“What is it like,” I asked my husband earlier this weekend, “being married to someone with a creative personality?”
“Well,” he answered slowly (but then, he does most things both slowly and methodically), “it’s never boring.”
“That was very diplomatic,” I told him. “But not terribly helpful.”
He pointed out that since he was in the process of hanging all the clean laundry that doesn’t get folded, he was being helpful enough for one day. “Anyway,” he added, “you keep telling me I suck at multitasking.”
“Well,” I responded. “You do.” Then I turned on my heel and left the room, fighting not to laugh.
Last month, Fuzzy (that’s my nickname for him, though his real identity isn’t a secret) and I celebrated our twenty-first wedding anniversary. Our celebration was tame – we went out for breakfast – which may seem like nothing, but a lot of our first dates involved breakfast food, so it was appropriate for us.
Besides, we bought each other our big gifts – VIP tickets to Dallas Comic Con in June – back in February. Going to cons is something we both enjoy, and we’re comfortable enough in our mutual geekiness that we’re not embarrassed about it.
If you’d asked me, when I was seven, if I was ever going to get married I would have giggled and blushed and admitted that I had a crush on Shaun Cassidy, who was known to me, then, as Joe Hardy on the Hardy Boys television show.
If you’d asked me the same question when I was twelve, I would have glowered at you, and insisted I was never, ever getting married, but on the off-chance that I did we would have separate apartments. (Sometimes, I’m not sure that was a bad idea.)
I was never the girl who dreamed about getting married, had her wedding planned before she could construct complete sentences, or gushed over brides and babies.
At nineteen, I had this romantic notion of being a contemporary version of a foreign correspondent, traveling all over the world, sending thick, vivid letters back home, and having a succession of brooding, artsy lovers.
That didn’t happen, but I did date a musician for a while when I was twenty-one.
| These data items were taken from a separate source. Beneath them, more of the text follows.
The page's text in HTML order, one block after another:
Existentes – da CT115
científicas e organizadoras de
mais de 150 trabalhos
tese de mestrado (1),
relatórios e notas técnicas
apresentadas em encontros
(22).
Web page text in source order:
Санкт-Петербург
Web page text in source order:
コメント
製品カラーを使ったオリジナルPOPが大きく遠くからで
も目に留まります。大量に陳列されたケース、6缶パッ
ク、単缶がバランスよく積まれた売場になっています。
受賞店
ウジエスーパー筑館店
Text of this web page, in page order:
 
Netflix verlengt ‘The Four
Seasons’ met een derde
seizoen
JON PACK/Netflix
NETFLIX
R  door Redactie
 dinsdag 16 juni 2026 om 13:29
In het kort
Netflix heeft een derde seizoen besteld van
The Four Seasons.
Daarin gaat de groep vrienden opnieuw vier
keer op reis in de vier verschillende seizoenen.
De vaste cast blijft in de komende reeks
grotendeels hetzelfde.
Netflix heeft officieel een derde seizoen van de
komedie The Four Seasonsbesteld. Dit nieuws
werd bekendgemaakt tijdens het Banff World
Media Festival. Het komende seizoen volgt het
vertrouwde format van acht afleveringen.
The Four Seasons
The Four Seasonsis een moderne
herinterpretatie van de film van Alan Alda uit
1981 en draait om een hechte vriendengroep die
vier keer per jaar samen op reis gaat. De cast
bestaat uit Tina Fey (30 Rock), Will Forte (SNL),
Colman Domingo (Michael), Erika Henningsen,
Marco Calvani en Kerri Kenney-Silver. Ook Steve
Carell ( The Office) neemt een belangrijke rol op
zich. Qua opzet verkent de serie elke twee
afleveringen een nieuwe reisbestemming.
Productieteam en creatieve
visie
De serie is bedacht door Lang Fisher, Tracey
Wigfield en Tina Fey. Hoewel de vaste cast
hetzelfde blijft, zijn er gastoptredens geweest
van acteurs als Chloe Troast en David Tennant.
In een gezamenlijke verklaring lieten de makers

He was older. And he was a mess. But every relationship teaches you something, and I came away from that experience with a great appreciation for jazz and blues and The Great American Songbook.
From the beginning, our relationship – Fuzzy’s and mine – was uniquely ours. We met online in a time when nobody was doing that, and the world wide web… wasn’t. We started planning a proper wedding only to realize we didn’t want to deal with the fuss, or our family’s differing religious and political views, or the fact that I’d just moved from California to South Dakota to be with him, and didn’t have a job (or health insurance) yet.
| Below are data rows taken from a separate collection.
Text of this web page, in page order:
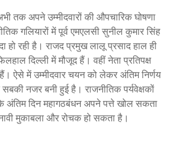
तक अपने उम्मीदवारों की औपचारिक घोषणा
गलियारों में पूर्व एमएलसी सुनील कुमार सिंह
हो रही है। राजद प्रमुख लालू प्रसाद हाल ही
दिल्ली में मौजूद हैं। वहीं नेता प्रतिपक्ष
ऐसे में उम्मीदवार चयन को लेकर अंतिम निर्णय
नजर बनी हुई है। राजनीतिक पर्यवेक्षकों
अंतिम दिन महागठबंधन अपने पत्ते खोल सकता
मुकाबला और रोचक हो सकता है।
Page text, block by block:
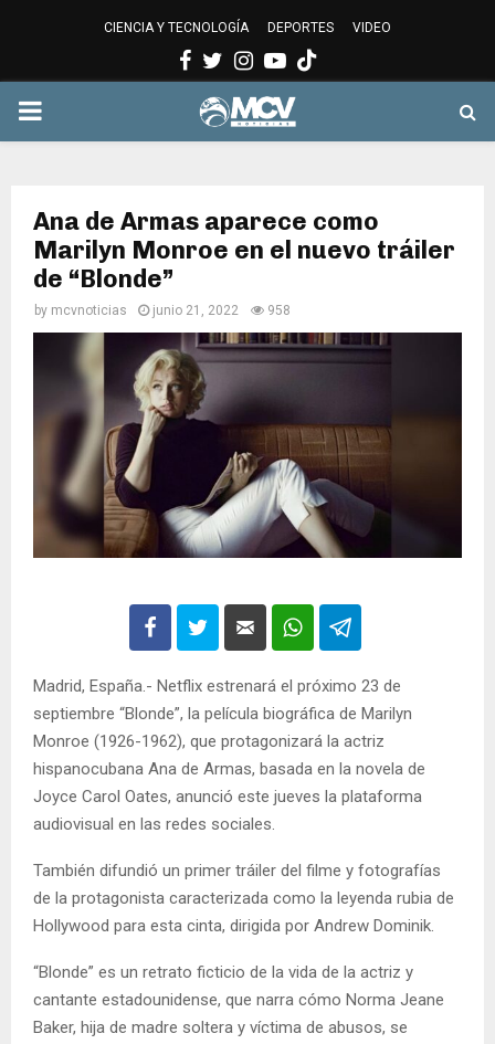
CIENCIA Y TECNOLOGÍA DEPORTES VIDEO
Facebook
Twitter
Instagram
Youtube
PRIMARY
Ana de Armas aparece como
Marilyn Monroe en el nuevo tráiler
de “Blonde”
by mcvnoticias junio 21, 2022 958
Madrid, España.- Netflix estrenará el próximo 23 de
septiembre “Blonde”, la película biográfica de Marilyn
Monroe (1926-1962), que protagonizará la actriz
hispanocubana Ana de Armas, basada en la novela de
Joyce Carol Oates, anunció este jueves la plataforma
audiovisual en las redes sociales.
También difundió un primer tráiler del filme y fotografías
de la protagonista caracterizada como la leyenda rubia de
Hollywood para esta cinta, dirigida por Andrew Dominik.
“Blonde” es un retrato ficticio de la vida de la actriz y
cantante estadounidense, que narra cómo Norma Jeane
Baker, hija de madre soltera y víctima de abusos, se

We eloped on a chilly Friday in March, in the courthouse where Laura and Almanzo Wilder’s marriage was registered (I was a life-long Laura fan, and became more of one when, on my first visit to South Dakota, the drive to the family farm took us, not only down the Laura Ingalls Wilder Historical Highway, but past DeSmet – the actual “Little Town” on the prairie.)
My mother refused to talk to me for a month after I told her, but then she sent us a box with some great gifts, and a check… and months after that, she threw us a fantastic party where we had a re-commitment ceremony in her front yard, and a pot-luck reception featuring a smoked turkey and the traditional wedding foods from several of her friends’ cultures of origin, in the back yard.
Over the years, our marriage has gone through several changes. For a while I made more money than Fuzzy, but he was proud of me for that, even though he often worried about the number of hours I spent at work. For the last decade, he’s been the primary wage-earner, and while he won’t admit it, I think there’s a part of him that secretly likes being able to be the provider.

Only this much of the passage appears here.